Studentessa del Vittorio Veneto–Salvemini conquista il primo premio nazionale.
Quando lo sport diventa racconto, emozione e riflessione, nasce un linguaggio capace di unire generazioni e culture diverse. È quanto accaduto durante la premiazione della terza edizione del concorso letterario nazionale “Nerio Marabini – Racconta lo sport”, dove la diciassettenne Sukhmanpreet Kaur, studentessa dell’ Istituto Vittorio Veneto–Salvemini, ha conquistato il primo premio assoluto.


Per la giovane vincitrice, la trasferta a Seriate (BG) si è trasformata fin da subito in un’esperienza intensa e formativa. L’accoglienza calorosa dell’Associazione Nerio Marabini ha contribuito a rendere l’evento un momento di autentica condivisione culturale e umana. Un ringraziamento speciale è stato rivolto al Presidente Paolo Marabini e alla sua famiglia, per la disponibilità e l’attenzione dimostrate nei confronti dei partecipanti.
L’ Associazione Nerio Marabini promuove da anni un progetto culturale che intreccia sport e narrazione, valorizzando il gesto atletico come forma di espressione artistica e sociale. Il concorso, che prevede un montepremi complessivo di 4.000 euro e la pubblicazione dei migliori elaborati in un volume edito da Bolis Edizioni, mira infatti a dare voce ai giovani capaci di interpretare lo sport con sensibilità, profondità e spirito critico.
Nel suo elaborato, Sukhmanpreet Kaur ha saputo cogliere pienamente lo spirito dell’iniziativa raccontando la figura della pattinatrice olimpica Tessa Virtue, descritta come simbolo di determinazione e resilienza.

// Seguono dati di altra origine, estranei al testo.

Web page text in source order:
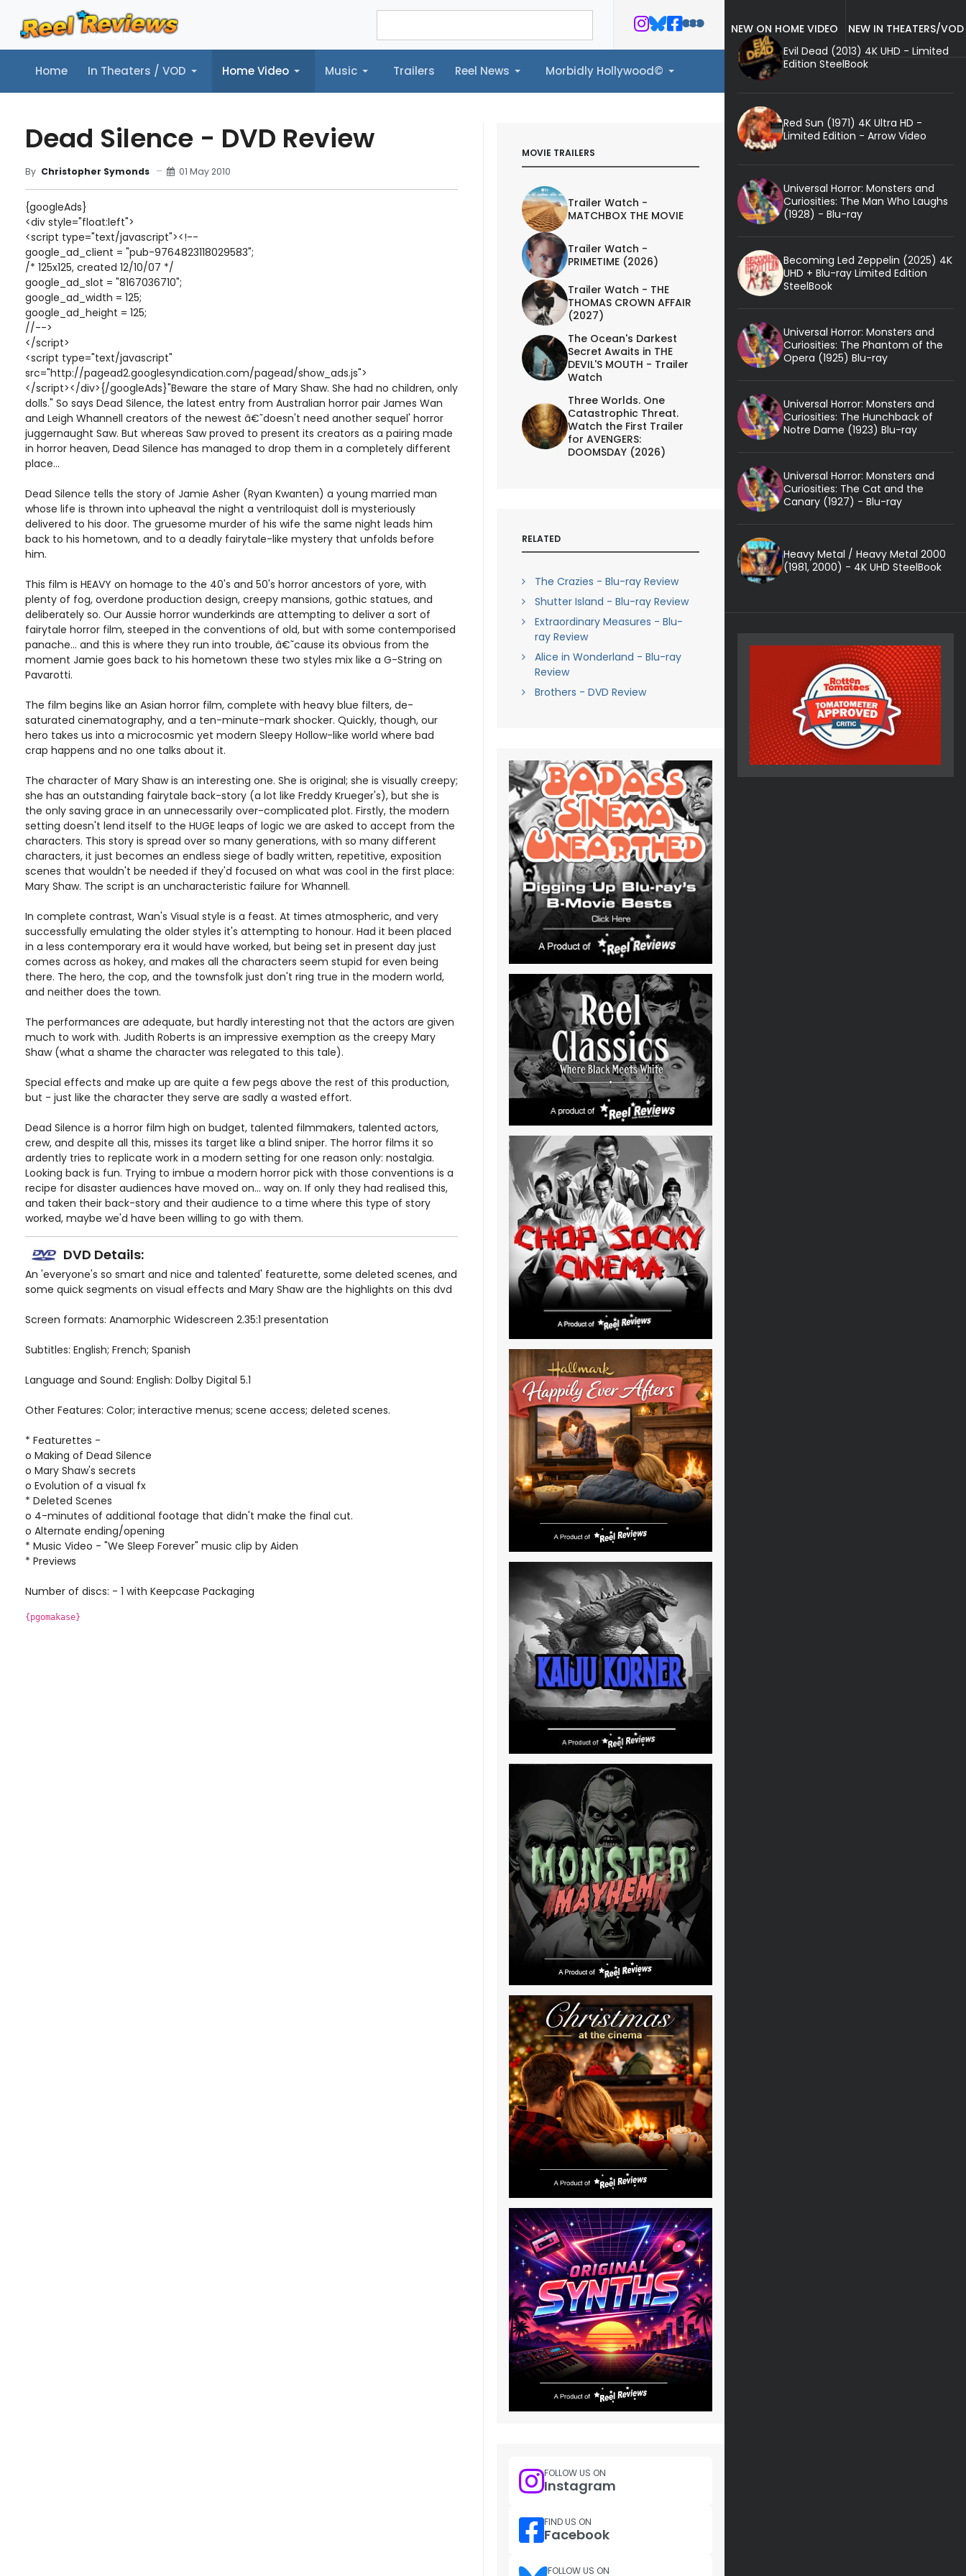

Il testo si distingue per la capacità di affrontare temi universali attraverso lo sport:
- la resilienza dei campioni e la forza di rialzarsi dopo le sconfitte; il valore dell’impegno oltre il dolore, richiamando le difficoltà fisiche affrontate lontano dai riflettori; la dimensione artistica dello sport, interpretato come trasformazione della fatica in armonia ed espressività.
«Bisogna allenare il cervello a credere nell’impossibile», citazione dell’atleta ripresa nel racconto, sintetizza il messaggio profondo dell’elaborato: lo sport come palestra di vita, capace di formare mente, carattere e sensibilità.
Per la giovane studentessa, il premio rappresenta molto più di un riconoscimento letterario: è la conferma di un percorso personale e culturale in crescita. L’esperienza vissuta a Seriate ha rafforzato la consapevolezza che equilibrio, disciplina e coordinazione — elementi fondamentali nello sport — possano riflettersi anche nello sviluppo interiore e nella costruzione del proprio futuro.
La città ha così celebrato non solo una vincitrice, ma una giovane autrice capace di trasformare lo sport in narrazione e il coraggio in una prospettiva concreta di crescita e speranza.